A phenomenon of late is very popular within the black community. Worn on T-shirts or expressed on social media, the expression, “Only God Can Judge Me,” or some iteration thereof, is the message. The notion that bad behavior (which is the only time folks get upset about being judged) is to be tolerated and left to be adjudicated only by God while the rest of us tolerate any stupidity those individuals commit is ludicrous.

This country’s entire legal system, and the laws within it, are all judgmental at the base. The counterpart to going along with the notion of “not being judged” is the “excuse-driven” response that attempts to validate bad behavior by making something or someone else responsible for it.

In July of this year, a 13-year-old girl near St. Louis was in a beauty salon along with two other juveniles when police were called in response to a shoplifting allegation. The police found two of the alleged suspects. The owners of the store, two elderly people in their 70s, agreed to allow the girl to be released with a stern warning about trespassing. Several hours later, the girl returned to the store with a gun and shot both people. Thankfully the two victims didn’t die from their injuries. But recovery from injuries at that age is not like when they were seven, 17 or 27.

Later on, the young girl turns herself in to police accompanied by her father and several aunts. Months later following the incident, the St. Louis chapter of the NAACP held a press conference. After doing their own investigation, they said the girl’s mom used drugs while she was pregnant with her, that the state failed the girl, her parents failed her, and other systems failed her.

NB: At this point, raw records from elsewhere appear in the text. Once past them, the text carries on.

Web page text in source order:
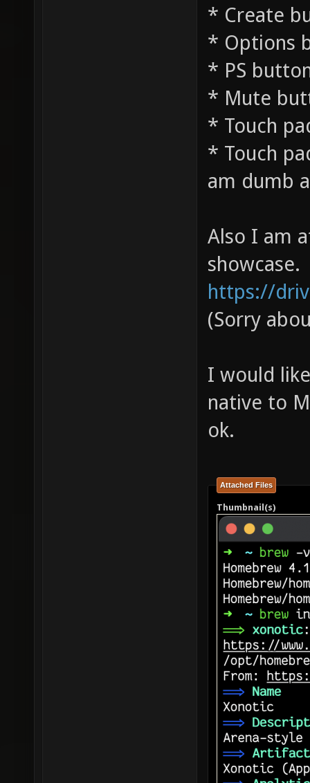
* Create
* Options
* PS
* Mute
* Touch
* Touch
am dumb
Also I am
showcase.
https://
(Sorry
I would
native to
ok.
Attached Files
Thumbnail(s)

“She is not a monster,” the St. Louis NAACP president proclaimed.

I can concur that there are others who are just as responsible for the girl’s behavior. What I question is the right of those who should have been judgmental 14 years prior to the girl’s creation. Could someone have told her drug-using mother not to use drugs or have sex that could lead to the creation of a child? Could someone have told her father not to sleep with someone who was a drug user and without utilizing protection from pregnancy? Those are the kinds of judgmental actions that many don’t want to hear. But those are exactly the kinds of judgmental issues that keep people in line and conforming to societal norms.

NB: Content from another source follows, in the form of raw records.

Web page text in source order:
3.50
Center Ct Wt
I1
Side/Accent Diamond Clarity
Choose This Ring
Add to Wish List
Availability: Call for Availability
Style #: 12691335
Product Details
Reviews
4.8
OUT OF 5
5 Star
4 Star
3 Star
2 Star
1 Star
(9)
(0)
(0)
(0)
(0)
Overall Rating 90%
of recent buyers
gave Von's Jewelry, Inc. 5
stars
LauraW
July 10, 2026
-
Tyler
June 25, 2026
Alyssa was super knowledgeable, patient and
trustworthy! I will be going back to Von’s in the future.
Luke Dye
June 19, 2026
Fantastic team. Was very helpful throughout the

When the child was born, the state’s role was most likely to pay the cost for the birth and WIC to make sure she had something to eat. But the main responsibility for rearing the child is on those who conceived her along with contributions by other family members. The state didn’t raise this child; her parents did. And their piss-poor job shows 13 years later when she was able to obtain a gun and go shoot someone who had “judged” her by calling the police as she and her friends attempted to steal.

I can understand the NAACP wanting to express the need for funding for intervention sources to address this kind of problem. However, until we reverse the trend that “judgment” only comes at the end, nothing will change.